The balance of power between distributions and software authors
In a comment on my entry on how modern software controls dependencies because it helps software authors, Peter Donis raised a good and interesting point:
I understand the issue you are describing for software authors, but as a software user, if bundling static dependencies instead of using shared libraries means security vulnerabilities in software I'm using take longer to get fixed, then I'll just have to stop using that software altogether. And for the vast majority of software I use, I don't get it directly from the author; I get it from my distro, so what matters to me is how easily the distro can fix issues and push updates to me.
And the distro maintainers know that, and they know that users like me are depending on the distros to get those vulnerabilities fixed and push updates in a timely manner; so if particular software programs make it hard for them to do that, they have an incentive to stop packaging those programs. It seems to me that, if push comes to shove, the distros have the upper hand here. [...]
My view is that there is a somewhat complicated balance of power involved between software authors and distributions, all starting with the people who are actually using the software. This balance of power used to be strongly with distributions, but various aspects of modern software has shifted it toward software authors.
As a person using software, I want to, well, use the software, with as little hassle and as few security issues, bugs, and other problems as possible. Like most people I'm broadly indifferent to how this is done, because my goal is to use the software. However, how much aggravation people will put up with to use software depends on how important it is to them, and I'm no exception to this.
(This balance is individual, not universal; different people and organizations have different needs and priorities.)
If the software is not all that critical or important to me, my threshold for aggravation is low. In fact if the aggravation level is too high I may not even use the software. Here the distribution mostly holds the balance of power, as in Peter Donis' comment, because obtaining software through the distribution is often much easier (although that's changing). If the distribution refuses to package a particular piece of software and it's not that important, I may well do without; if it only packages an old version, that version can be good enough. Software authors may need to play along with what the distributions want or be left out in the cold.
But if the software is important or critical to us, our threshold of aggravation is very high. Doing without or living with bugs fixed upstream in more recent versions becomes less and less of an option or is outright off the table. If we can use a distribution version we generally will, because that's less work, but if we have to we will abandon the distribution and work directly with the upstream version in one way or another. Here the software author holds the balance of power. The distributions can either go along with how the software author is working or be bypassed entirely.
(As an illustration of this power, we install the upstream versions of Prometheus and rspamd instead of the Ubuntu versions. And we use Grafana despite it not being packaged in Ubuntu 18.04.)
This means that one of factors in the balance of power is what sort of software it is, which goes a long way to determining how critical it is to people. The authors of a utility program usually have a lot less leverage than the authors of important services. Authors of important services are also much more exposed to people's anger if distributions make mistakes, as they do every so often, which gives these software authors some biases.
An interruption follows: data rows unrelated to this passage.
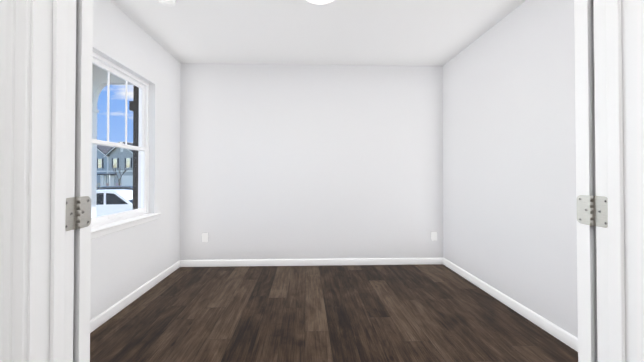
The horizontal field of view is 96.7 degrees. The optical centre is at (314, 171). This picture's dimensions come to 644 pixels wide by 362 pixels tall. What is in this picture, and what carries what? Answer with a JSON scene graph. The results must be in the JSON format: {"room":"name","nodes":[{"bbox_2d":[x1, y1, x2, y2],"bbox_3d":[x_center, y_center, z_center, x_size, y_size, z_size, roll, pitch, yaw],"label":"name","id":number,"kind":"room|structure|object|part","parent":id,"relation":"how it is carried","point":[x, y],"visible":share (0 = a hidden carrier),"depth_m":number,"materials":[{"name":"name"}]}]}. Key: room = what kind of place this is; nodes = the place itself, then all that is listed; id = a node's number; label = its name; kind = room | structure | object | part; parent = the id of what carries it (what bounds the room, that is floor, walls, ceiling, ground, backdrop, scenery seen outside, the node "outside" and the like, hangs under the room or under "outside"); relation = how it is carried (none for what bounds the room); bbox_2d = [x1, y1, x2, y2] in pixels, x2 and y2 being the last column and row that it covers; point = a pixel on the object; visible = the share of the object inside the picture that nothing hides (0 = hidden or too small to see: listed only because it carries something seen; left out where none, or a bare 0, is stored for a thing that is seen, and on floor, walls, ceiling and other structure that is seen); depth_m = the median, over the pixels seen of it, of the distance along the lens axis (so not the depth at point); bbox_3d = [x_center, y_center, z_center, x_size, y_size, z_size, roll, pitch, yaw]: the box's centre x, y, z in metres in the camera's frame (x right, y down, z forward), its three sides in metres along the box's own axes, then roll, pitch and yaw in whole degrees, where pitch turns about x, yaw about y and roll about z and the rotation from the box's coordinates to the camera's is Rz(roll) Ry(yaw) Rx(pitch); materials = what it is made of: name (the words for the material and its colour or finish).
{"room":"empty room","nodes":[
{"label":"empty room","id":0,"kind":"room"},
{"bbox_2d":[90,0,179,320],"bbox_3d":[-1.849,-0.111,2.214,0.180,2.740,3.264,0,-1,-2],"label":"wall","id":1,"kind":"structure","parent":0,"point":[126,262],"depth_m":3.08,"materials":[{"name":"white paint"}]},
{"bbox_2d":[91,52,148,227],"bbox_3d":[-1.854,-0.255,2.273,0.068,1.465,1.860,0,-1,-2],"label":"window unit","id":2,"kind":"structure","parent":1,"relation":"in","point":[109,67],"depth_m":2.87,"materials":[{"name":"white plastic"}]},
{"bbox_2d":[107,71,126,144],"bbox_3d":[-1.887,-0.586,2.741,0.010,0.650,0.278,0,-1,-2],"label":"grille","id":3,"kind":"object","parent":2,"relation":"attached to","point":[122,77],"depth_m":2.68,"materials":[{"name":"white plastic"}]},
{"bbox_3d":[-1.887,-0.586,2.741,0.004,0.658,0.794,0,-1,-2],"label":"glass","id":4,"kind":"part","parent":2,"relation":"part of","materials":[{"name":"clear glass"}]},
{"bbox_3d":[-1.858,0.082,2.734,0.004,0.630,0.794,0,-1,-2],"label":"glass","id":5,"kind":"part","parent":2,"relation":"part of","materials":[{"name":"clear glass"}]},
{"bbox_3d":[-1.887,-0.589,2.741,0.025,0.724,0.866,0,-1,-2],"label":"sash","id":6,"kind":"part","parent":2,"relation":"part of","materials":[{"name":"white plastic"}]},
{"bbox_3d":[-1.853,0.088,2.734,0.035,0.704,0.866,0,-1,-2],"label":"sash","id":7,"kind":"part","parent":2,"relation":"part of","materials":[{"name":"white plastic"}]},
{"bbox_2d":[91,215,157,239],"bbox_3d":[-1.754,0.507,2.268,0.014,0.056,1.950,0,-1,-2],"label":"trim","id":8,"kind":"structure","parent":1,"relation":"attached to","point":[116,229],"depth_m":2.60,"materials":[{"name":"white wood"}]},
{"bbox_2d":[91,213,160,232],"bbox_3d":[-1.772,0.469,2.267,0.108,0.020,1.990,0,-1,-2],"label":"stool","id":9,"kind":"object","parent":1,"relation":"attached to","point":[114,224],"visible":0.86,"depth_m":2.60,"materials":[{"name":"white wood"}]},
{"bbox_2d":[90,261,179,332],"bbox_3d":[-1.754,1.215,2.253,0.013,0.088,3.137,0,-1,-2],"label":"baseboard","id":10,"kind":"structure","parent":1,"relation":"attached to","point":[96,322],"depth_m":2.72,"materials":[{"name":"white wood"}]},
{"bbox_2d":[179,63,442,259],"bbox_3d":[-0.050,-0.091,3.966,3.891,2.740,0.120,0,-1,-2],"label":"wall","id":11,"kind":"structure","parent":0,"point":[288,161],"depth_m":3.91,"materials":[{"name":"white paint"}]},
{"bbox_2d":[202,233,207,241],"bbox_3d":[-1.473,0.892,3.845,0.083,0.125,0.007,0,-1,-2],"label":"electrical outlet","id":12,"kind":"object","parent":11,"relation":"attached to","point":[204,237],"visible":1,"depth_m":3.84,"materials":[{"name":"white plastic"}]},
{"bbox_2d":[179,258,442,266],"bbox_3d":[-0.018,1.234,3.886,3.591,0.088,0.013,0,-1,-2],"label":"baseboard","id":13,"kind":"structure","parent":11,"relation":"attached to","point":[302,262],"depth_m":3.88,"materials":[{"name":"white wood"}]},
{"bbox_2d":[431,232,436,240],"bbox_3d":[1.647,0.893,3.948,0.083,0.125,0.007,0,-1,-2],"label":"electrical outlet","id":14,"kind":"object","parent":11,"relation":"attached to","point":[433,236],"visible":1,"depth_m":3.95,"materials":[{"name":"white plastic"}]},
{"bbox_2d":[111,0,525,65],"bbox_3d":[0.002,-1.559,0.668,4.367,0.120,6.910,0,-1,-2],"label":"ceiling","id":15,"kind":"structure","parent":0,"point":[393,32],"depth_m":2.95,"materials":[{"name":"white paint"}]},
{"bbox_2d":[158,0,175,5],"bbox_3d":[-1.261,-1.457,2.441,0.140,0.044,0.140,0,-1,-2],"label":"smoke detector","id":16,"kind":"object","parent":15,"relation":"attached to","point":[168,2],"visible":1,"depth_m":2.44,"materials":[{"name":"white plastic"}]},
{"bbox_2d":[307,0,332,3],"bbox_3d":[0.045,-1.418,2.274,0.344,0.125,0.344,0,-1,-2],"label":"flush ceiling light","id":17,"kind":"object","parent":15,"relation":"attached to","point":[320,1],"visible":1,"depth_m":2.33,"materials":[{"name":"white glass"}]},
{"bbox_2d":[90,264,577,361],"bbox_3d":[0.002,1.291,0.635,4.367,0.100,6.910,0,-1,-2],"label":"floor","id":18,"kind":"structure","parent":0,"point":[392,313],"depth_m":2.40,"materials":[{"name":"brown wood"}]},
{"bbox_2d":[442,0,577,337],"bbox_3d":[1.890,-0.110,2.338,0.120,2.740,3.264,0,-1,-2],"label":"wall","id":19,"kind":"structure","parent":0,"point":[509,174],"depth_m":2.56,"materials":[{"name":"white paint"}]},
{"bbox_2d":[443,258,577,351],"bbox_3d":[1.822,1.216,2.371,0.013,0.088,3.137,0,-1,-2],"label":"baseboard","id":20,"kind":"structure","parent":19,"relation":"attached to","point":[561,334],"depth_m":2.51,"materials":[{"name":"white wood"}]},
{"bbox_3d":[0.088,-0.129,0.702,3.591,2.740,0.114,0,-1,-2],"label":"wall","id":21,"kind":"structure","parent":0,"visible":0},
{"bbox_2d":[0,0,75,361],"bbox_3d":[-0.659,0.166,0.674,0.088,2.151,0.155,0,-1,-2],"label":"door frame","id":22,"kind":"structure","parent":21,"relation":"attached to","point":[39,240],"depth_m":0.62,"materials":[{"name":"white wood"}]},
{"bbox_2d":[65,197,79,230],"bbox_3d":[-0.614,0.108,0.723,0.011,0.085,0.047,0,-1,-2],"label":"jamb hinge leaf","id":23,"kind":"object","parent":21,"relation":"attached to","point":[72,215],"visible":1,"depth_m":0.73,"materials":[{"name":"silver metal"}]},
{"bbox_2d":[73,0,92,361],"bbox_3d":[-0.958,0.216,0.777,0.691,2.032,0.040,0,-1,2],"label":"door","id":24,"kind":"structure","parent":21,"relation":"in","point":[83,165],"depth_m":0.76,"materials":[{"name":"white wood"}]},
{"bbox_3d":[-0.615,0.108,0.766,0.004,0.083,0.039,0,-1,2],"label":"left door hinge leaf","id":25,"kind":"part","parent":24,"relation":"part of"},
{"bbox_2d":[575,0,596,361],"bbox_3d":[1.104,0.217,0.845,0.691,2.032,0.040,0,-1,-6],"label":"door","id":26,"kind":"structure","parent":21,"relation":"in","point":[585,185],"depth_m":0.81,"materials":[{"name":"white wood"}]},
{"bbox_3d":[0.763,0.109,0.811,0.004,0.083,0.039,0,-1,-6],"label":"right door hinge leaf","id":27,"kind":"part","parent":26,"relation":"part of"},
{"bbox_2d":[590,195,607,227],"bbox_3d":[0.764,0.108,0.768,0.011,0.085,0.047,0,-1,-2],"label":"jamb hinge leaf","id":28,"kind":"object","parent":21,"relation":"attached to","point":[598,211],"visible":1,"depth_m":0.77,"materials":[{"name":"silver metal"}]},
{"bbox_2d":[605,0,625,361],"bbox_3d":[0.764,0.220,0.725,0.010,2.044,0.031,0,-1,-2],"label":"door frame","id":29,"kind":"object","parent":21,"relation":"attached to","point":[616,269],"visible":1,"depth_m":0.72,"materials":[{"name":"white wood"}]},
{"bbox_2d":[593,0,643,361],"bbox_3d":[0.813,0.166,0.733,0.088,2.151,0.136,0,-1,-2],"label":"door frame","id":30,"kind":"structure","parent":21,"relation":"attached to","point":[632,15],"depth_m":0.70,"materials":[{"name":"white wood"}]},
{"label":"outside","id":31,"kind":"structure","parent":0,"visible":0},
{"bbox_3d":[-72.042,3.062,37.609,138.396,0.300,200.000,0,-1,-2],"label":"ground","id":32,"kind":"structure","parent":31,"visible":0},
{"bbox_2d":[97,145,112,186],"bbox_3d":[-35.420,-0.792,53.116,7.300,7.760,12.300,0,-1,20],"label":"house","id":33,"kind":"structure","parent":32,"relation":"on","point":[101,161],"depth_m":47.58,"materials":[{"name":"white"}]},
{"bbox_2d":[96,189,132,216],"bbox_3d":[-10.032,1.808,14.052,5.105,1.770,1.930,0,-1,-12],"label":"car","id":34,"kind":"object","parent":32,"relation":"on","point":[106,197],"depth_m":13.28,"materials":[{"name":"white metal"}]},
{"bbox_2d":[97,186,132,189],"bbox_3d":[-13.664,1.938,21.035,4.705,1.670,1.930,0,-1,-14],"label":"car","id":35,"kind":"object","parent":32,"relation":"on","point":[119,187],"depth_m":20.18,"materials":[{"name":"grey"}]},
{"bbox_2d":[102,142,132,185],"bbox_3d":[-29.223,-0.818,50.847,7.300,7.760,12.300,0,-1,20],"label":"house","id":36,"kind":"structure","parent":32,"relation":"on","point":[126,161],"depth_m":46.10,"materials":[{"name":"grey"}]},
{"bbox_3d":[-41.460,2.806,29.614,69.000,0.030,26.000,0,-1,-2],"label":"lawn","id":37,"kind":"structure","parent":32,"relation":"on","visible":0},
{"bbox_2d":[113,164,129,185],"bbox_3d":[-25.685,0.880,37.497,2.690,4.060,1.772,0,-1,-2],"label":"tree","id":38,"kind":"object","parent":37,"relation":"on","point":[119,180],"depth_m":37.64,"materials":[{"name":"grey plant"}]},
{"bbox_3d":[-3.556,1.929,3.523,3.146,1.190,6.130,0,-1,-2],"label":"porch","id":39,"kind":"object","parent":32,"relation":"on","visible":0},
{"bbox_2d":[91,82,98,217],"bbox_3d":[-4.972,-0.294,6.348,0.220,3.320,0.220,0,-1,-2],"label":"porch column","id":40,"kind":"structure","parent":39,"relation":"on","point":[95,111],"depth_m":6.36,"materials":[{"name":"white"}]},
{"bbox_2d":[92,64,132,107],"bbox_3d":[-3.484,-1.967,3.494,3.006,1.020,5.980,0,-1,-2],"label":"beam","id":41,"kind":"structure","parent":40,"relation":"on","point":[97,90],"depth_m":6.31,"materials":[{"name":"white"}]},
{"bbox_2d":[129,86,138,209],"bbox_3d":[-4.005,-0.292,6.380,0.195,3.316,0.120,0,-1,-2],"label":"post","id":42,"kind":"object","parent":39,"relation":"on","point":[134,105],"depth_m":6.33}
]}
Modern software ecologies like Rust, Python, NPM, and Go have shifted this balance of power in an important way, especially for things like utility programs, because all of them provide a simple way for people to install a program straight from its authors, bypassing the distribution. I don't think that the ecologies are deliberately trying to make distributions obsolete, but they do have a strong motivation to remove the distributions as gatekeepers. No distribution will ever package all of the software that's written in any language, so the easier the language makes it to install software outside of a distribution, the more software written in it will be used and spread.
(These ecologies do somewhat less well at letting you easily keep the programs you've installed up to date, but I suspect that that will come with time. Also, pragmatically a lot of people don't really worry about that for a lot of programs, especially utility programs.)
Sidebar: The historical balance of power shift
In the old days, it was often difficult (and time consuming) to either compile your own version of something written in C (or C++) or obtain a working binary from upstream. For building, there was no standard build system, you often had to pick a bunch of install time options, and you might need to do this for a whole collection of dependencies (which you would need to install somewhere that building the main program could find). For binaries, you had to deal with shared library versions and ABI issues. Distributions did all of this work for you, and it was hard work.
Modern software environments like Rust, Go, NPM, and Python change both the binary and the build your own side of this. Rust and Go statically link everything by default and produce binaries that are often universal across, eg, Linux on 64-bit x86, making it basically trouble free to get the upstream one. For building your own, all of them have single commands that fetch and build most programs for you, including the right versions of all of their dependencies.